▶ _EXERCISE BRIEF_: Word for word, repeat the data; no picture should appear in the result.

─── PROVIDED RECORDS ───

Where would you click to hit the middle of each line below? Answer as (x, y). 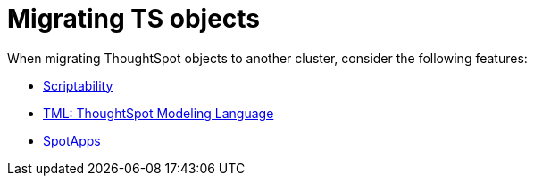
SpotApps (72, 140)
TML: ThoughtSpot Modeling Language (159, 113)
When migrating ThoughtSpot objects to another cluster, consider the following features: (267, 58)
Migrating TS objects (134, 19)
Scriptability (78, 85)
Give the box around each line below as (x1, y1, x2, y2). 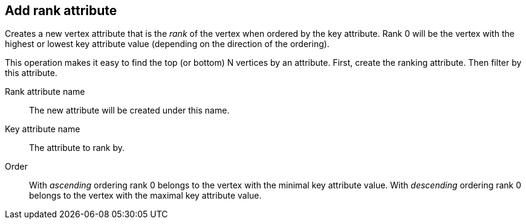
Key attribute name (5, 124, 80, 135)
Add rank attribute (5, 3, 117, 18)
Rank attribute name (5, 86, 85, 97)
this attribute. (5, 68, 57, 78)
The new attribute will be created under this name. (29, 105, 230, 116)
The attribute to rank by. (29, 142, 125, 153)
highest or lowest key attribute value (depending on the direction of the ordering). (5, 39, 330, 50)
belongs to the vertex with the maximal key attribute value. (29, 190, 262, 201)
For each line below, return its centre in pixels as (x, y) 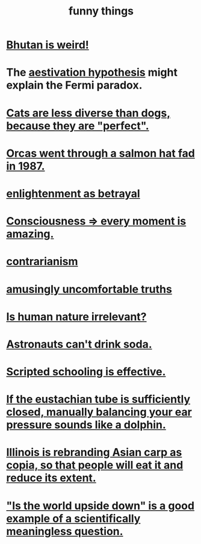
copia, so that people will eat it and (95, 465)
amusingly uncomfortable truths (89, 289)
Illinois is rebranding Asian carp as (94, 452)
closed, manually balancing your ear (99, 412)
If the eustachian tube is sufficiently (98, 399)
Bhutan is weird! (48, 45)
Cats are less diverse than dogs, (88, 113)
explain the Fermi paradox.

───

▶ _EXERCISE OUTPUT_:
Where would you click to hit the middle of each line below? Answer as (x, y). 
SpotApps (72, 140)
TML: ThoughtSpot Modeling Language (159, 113)
When migrating ThoughtSpot objects to another cluster, consider the following features: (267, 58)
Migrating TS objects (134, 19)
Scriptability (78, 85)
Give the box around each line below as (x1, y1, x2, y2). 
Key attribute name (5, 124, 80, 135)
Add rank attribute (5, 3, 117, 18)
Rank attribute name (5, 86, 85, 97)
this attribute. (5, 68, 57, 78)
The new attribute will be created under this name. (29, 105, 230, 116)
The attribute to rank by. (29, 142, 125, 153)
highest or lowest key attribute value (depending on the direction of the ordering). (5, 39, 330, 50)
belongs to the vertex with the maximal key attribute value. (29, 190, 262, 201)
For each line below, return its centre in pixels as (x, y) 
copia, so that people will eat it and (95, 465)
amusingly uncomfortable truths (89, 289)
Illinois is rebranding Asian carp as (94, 452)
closed, manually balancing your ear (99, 412)
If the eustachian tube is sufficiently (98, 399)
Bhutan is weird! (48, 45)
Cats are less diverse than dogs, (88, 113)
explain the Fermi paradox.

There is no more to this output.